Während „smarte Drogen“ uns einen Vorteil in einer Welt verschaffen können, in der Informationsverarbeitung das Wichtigste ist, sollten sie nicht als universelles Heilmittel gesehen werden, denn diese Ansicht trägt das Risiko der Reduktion der Menschen auf Automaten. Duke sagt: „Die Frage ist, ob diese Medikamente evolutionär und nicht kontra-evolutionär sind. Wie sehr führen wir unser Gehirn dahin, Verbindungen zu machen, die nicht ohne die Hilfe von Nootropika wiederholt werden können? Dies wissen wir momentan nicht, und ich bin nicht sicher, ob wir es jemals wissen werden.” Er sagt damit, dass wir das zukünftige Potential von Kindern beeinträchtigen könnten, falls wir anfangen, ihnen kognitionssteigernde Medikamente und Drogen zu geben, indem wir Funktionalität vor Kreativität und Individualität priorisieren.

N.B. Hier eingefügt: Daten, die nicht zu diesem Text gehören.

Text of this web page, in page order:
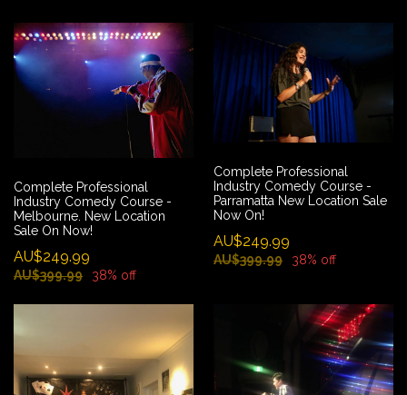
Complete Professional
Industry Comedy Course -
Melbourne. New Location
Sale On Now!
AU$249.99
AU$399.99 38% off
Complete Professional
Industry Comedy Course -
Parramatta New Location Sale
Now On!
AU$249.99
AU$399.99 38% off
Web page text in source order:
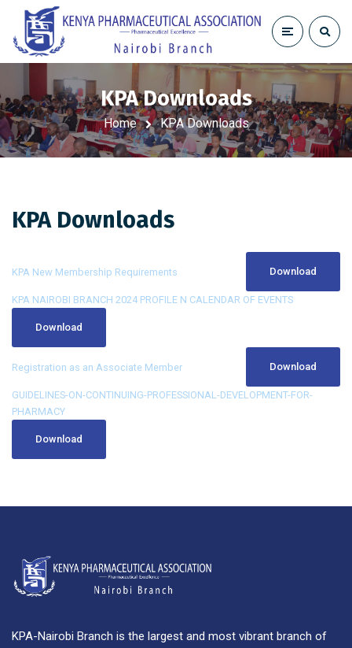
KPA Downloads
Home KPA Downloads
KPA Downloads
KPA New Membership Requirements Download
KPA NAIROBI BRANCH 2024 PROFILE N CALENDAR OF EVENTS
Download
Registration as an Associate Member Download
GUIDELINES-ON-CONTINUING-PROFESSIONAL-DEVELOPMENT-FOR-
PHARMACY
Download
KPA-Nairobi Branch is the largest and most vibrant branch of
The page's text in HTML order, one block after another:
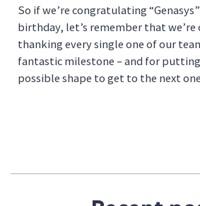
So if we’re congratulating
birthday, let’s remember that
thanking every single one of our
fantastic milestone – and for
possible shape to get to the next
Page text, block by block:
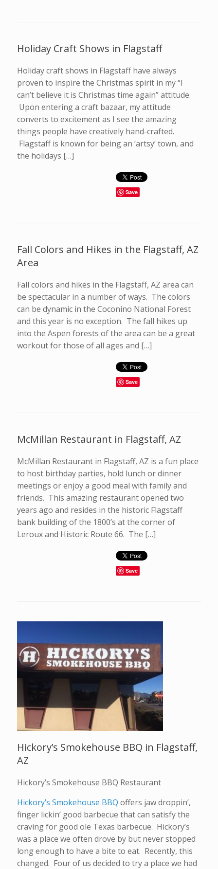
Holiday Craft Shows in Flagstaff
Holiday craft shows in Flagstaff have always
proven to inspire the Christmas spirit in my “I
can’t believe it is Christmas time again” attitude.
Upon entering a craft bazaar, my attitude
converts to excitement as I see the amazing
things people have creatively hand-crafted.
Flagstaff is known for being an ‘artsy’ town, and
the holidays […]
Save
Fall Colors and Hikes in the Flagstaff, AZ
Area
Fall colors and hikes in the Flagstaff, AZ area can
be spectacular in a number of ways. The colors
can be dynamic in the Coconino National Forest
and this year is no exception. The fall hikes up
into the Aspen forests of the area can be a great
workout for those of all ages and […]
Save
McMillan Restaurant in Flagstaff, AZ
McMillan Restaurant in Flagstaff, AZ is a fun place
to host birthday parties, hold lunch or dinner
meetings or enjoy a good meal with family and
friends. This amazing restaurant opened two
years ago and resides in the historic Flagstaff
bank building of the 1800’s at the corner of
Leroux and Historic Route 66. The […]
Save
Hickory’s Smokehouse BBQ in Flagstaff,
AZ
Hickory’s Smokehouse BBQ Restaurant
Hickory’s Smokehouse BBQ offers jaw droppin’,
finger lickin’ good barbecue that can satisfy the
craving for good ole Texas barbecue. Hickory’s
was a place we often drove by but never stopped
long enough to have a bite to eat. Recently, this
changed. Four of us decided to try a place we had

William Gibson, ein weiterer bekannter Cyberpunk, sagte einmal: „Technologien sind unmoralisch, bis wir sie anwenden.“ Viele Nootnauten bereichern momentan ihr Leben durch gehirnverbessernde Ergänzungsmittel, aber falls kognitive Leistungssteigerer normalisiert werden würden, was wäre wahrscheinlicher—dass wir zu einer mit intellektuellen Experten gefüllten Gesellschaft werden würden? Oder dass unsere erhöhte Arbeitskapazität zur totalen Überarbeitung führt?

Smartphones bedeuten, dass das Büro immer in unserer Tasche ist. „Smart drugs“ könnten bedeuten, dass das Büro immer in unseren Gedanken ist. Was nach einer verdammt beschissenen Situation klingt.